South Korea is seeking earlier and prioritized access to NVIDIA’s next-generation Vera Rubin graphics processing units, reflecting intensifying global competition for advanced AI computing capacity amid constrained supply of high-end chips.
The request was outlined by Deputy Prime Minister and Minister of Science and ICT Baek Hyeong-hoon ahead of a scheduled meeting with Jensen Huang at a Korea AI reception hosted by the company in Seoul on Tuesday.
Baek said discussions with NVIDIA would focus on stabilizing GPU supply and expanding South Korea’s artificial intelligence infrastructure, which the government is framing as a transition toward large-scale “AI factory” systems built around high-performance computing clusters.
He said South Korea expects shipments of NVIDIA’s B300 GPUs to proceed on schedule, but that deliveries of the newer Vera Rubin chips could face delays, prompting Seoul to seek priority allocation for the latest generation hardware.
The government said it is currently discussing procurement volumes of roughly 7,000 B300 units and fewer than 3,000 Vera Rubin GPUs, with the goal of securing supply within the year.
The talks reflect broader efforts by South Korea to secure a stronger position in NVIDIA’s global allocation pipeline, as the company’s AI accelerators have become central infrastructure for generative AI development and increasingly scarce amid surging demand from governments and technology firms.
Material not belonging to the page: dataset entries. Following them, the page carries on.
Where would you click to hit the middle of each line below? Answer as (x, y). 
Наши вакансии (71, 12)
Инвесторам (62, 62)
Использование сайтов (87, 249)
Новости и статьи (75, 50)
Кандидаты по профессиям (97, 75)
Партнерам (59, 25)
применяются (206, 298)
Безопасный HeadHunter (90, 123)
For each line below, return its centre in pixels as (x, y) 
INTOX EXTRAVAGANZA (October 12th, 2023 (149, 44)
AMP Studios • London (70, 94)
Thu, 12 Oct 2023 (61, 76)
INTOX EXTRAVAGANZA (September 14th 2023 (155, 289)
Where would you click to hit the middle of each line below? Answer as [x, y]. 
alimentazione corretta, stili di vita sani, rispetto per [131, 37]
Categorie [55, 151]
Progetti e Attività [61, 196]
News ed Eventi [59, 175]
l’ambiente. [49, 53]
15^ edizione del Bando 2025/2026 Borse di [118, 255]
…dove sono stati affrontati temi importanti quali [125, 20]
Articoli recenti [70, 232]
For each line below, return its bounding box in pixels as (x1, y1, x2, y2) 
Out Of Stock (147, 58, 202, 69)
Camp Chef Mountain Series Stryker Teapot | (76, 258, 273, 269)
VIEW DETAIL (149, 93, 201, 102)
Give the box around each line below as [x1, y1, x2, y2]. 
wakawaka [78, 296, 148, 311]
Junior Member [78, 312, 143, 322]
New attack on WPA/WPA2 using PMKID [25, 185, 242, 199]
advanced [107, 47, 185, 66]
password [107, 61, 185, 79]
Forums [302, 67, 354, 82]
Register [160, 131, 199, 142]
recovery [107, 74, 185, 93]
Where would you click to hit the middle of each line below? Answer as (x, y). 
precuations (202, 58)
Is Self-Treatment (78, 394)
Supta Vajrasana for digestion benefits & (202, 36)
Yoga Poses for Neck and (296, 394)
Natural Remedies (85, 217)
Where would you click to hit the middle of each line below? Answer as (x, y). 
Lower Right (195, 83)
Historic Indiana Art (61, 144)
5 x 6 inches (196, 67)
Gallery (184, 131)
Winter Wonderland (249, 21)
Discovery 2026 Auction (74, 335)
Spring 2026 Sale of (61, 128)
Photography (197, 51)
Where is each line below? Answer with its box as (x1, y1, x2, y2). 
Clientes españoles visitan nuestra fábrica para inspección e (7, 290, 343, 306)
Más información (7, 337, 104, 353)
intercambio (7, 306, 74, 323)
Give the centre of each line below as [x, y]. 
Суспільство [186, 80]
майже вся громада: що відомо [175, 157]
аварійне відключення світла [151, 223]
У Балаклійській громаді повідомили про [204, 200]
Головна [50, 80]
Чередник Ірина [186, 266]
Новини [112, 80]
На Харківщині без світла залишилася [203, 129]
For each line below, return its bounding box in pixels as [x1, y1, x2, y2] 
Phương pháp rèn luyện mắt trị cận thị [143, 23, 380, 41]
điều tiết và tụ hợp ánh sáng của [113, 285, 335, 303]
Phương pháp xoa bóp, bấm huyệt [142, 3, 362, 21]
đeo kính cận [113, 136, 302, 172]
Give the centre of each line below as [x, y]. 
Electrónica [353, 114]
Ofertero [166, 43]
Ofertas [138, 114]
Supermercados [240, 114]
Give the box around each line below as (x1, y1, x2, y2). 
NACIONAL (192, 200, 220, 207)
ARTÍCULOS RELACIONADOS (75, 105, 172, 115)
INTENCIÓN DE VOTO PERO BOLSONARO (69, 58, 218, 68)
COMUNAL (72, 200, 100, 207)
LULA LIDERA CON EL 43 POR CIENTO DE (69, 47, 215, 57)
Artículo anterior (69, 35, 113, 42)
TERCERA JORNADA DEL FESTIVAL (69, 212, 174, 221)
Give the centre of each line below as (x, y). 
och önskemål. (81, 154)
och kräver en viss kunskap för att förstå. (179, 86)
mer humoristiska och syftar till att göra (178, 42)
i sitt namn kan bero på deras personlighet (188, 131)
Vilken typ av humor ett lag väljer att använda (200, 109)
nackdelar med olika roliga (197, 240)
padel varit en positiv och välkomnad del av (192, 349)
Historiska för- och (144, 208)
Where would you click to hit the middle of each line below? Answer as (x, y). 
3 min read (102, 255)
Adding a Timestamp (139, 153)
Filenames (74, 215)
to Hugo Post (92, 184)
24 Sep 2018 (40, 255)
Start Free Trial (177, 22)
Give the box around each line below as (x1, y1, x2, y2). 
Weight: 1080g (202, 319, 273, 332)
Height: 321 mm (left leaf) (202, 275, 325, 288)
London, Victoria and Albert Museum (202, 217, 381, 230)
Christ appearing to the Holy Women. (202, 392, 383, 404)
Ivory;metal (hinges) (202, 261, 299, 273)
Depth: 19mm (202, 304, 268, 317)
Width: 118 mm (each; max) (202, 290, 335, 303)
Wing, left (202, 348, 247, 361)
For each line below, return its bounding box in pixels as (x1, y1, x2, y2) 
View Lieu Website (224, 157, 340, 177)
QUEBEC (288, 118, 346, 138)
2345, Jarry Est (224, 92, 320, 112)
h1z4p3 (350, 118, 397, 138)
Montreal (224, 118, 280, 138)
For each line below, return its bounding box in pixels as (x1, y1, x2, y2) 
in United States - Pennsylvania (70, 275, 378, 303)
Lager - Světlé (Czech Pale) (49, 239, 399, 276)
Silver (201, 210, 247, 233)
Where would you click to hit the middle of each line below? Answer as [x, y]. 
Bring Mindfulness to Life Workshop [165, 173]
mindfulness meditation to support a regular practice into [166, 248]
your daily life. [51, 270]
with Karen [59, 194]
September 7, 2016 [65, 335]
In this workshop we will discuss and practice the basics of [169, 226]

The engagement builds on commitments made during the APEC Summit, where both sides discussed large-scale GPU supply cooperation involving more than 260,000 units as part of long-term AI infrastructure planning.
Beyond chip procurement, Baek said cooperation with NVIDIA is expected to extend into building gigawatt-scale data centers and integrated AI “factories” that require coordination across power supply, industrial capacity and computing deployment.
South Korean officials are also working with energy authorities on long-term electricity planning to support rapid expansion of AI data centers and are considering dedicated pricing structures for large-scale computing facilities, as demand for power-intensive AI infrastructure accelerates.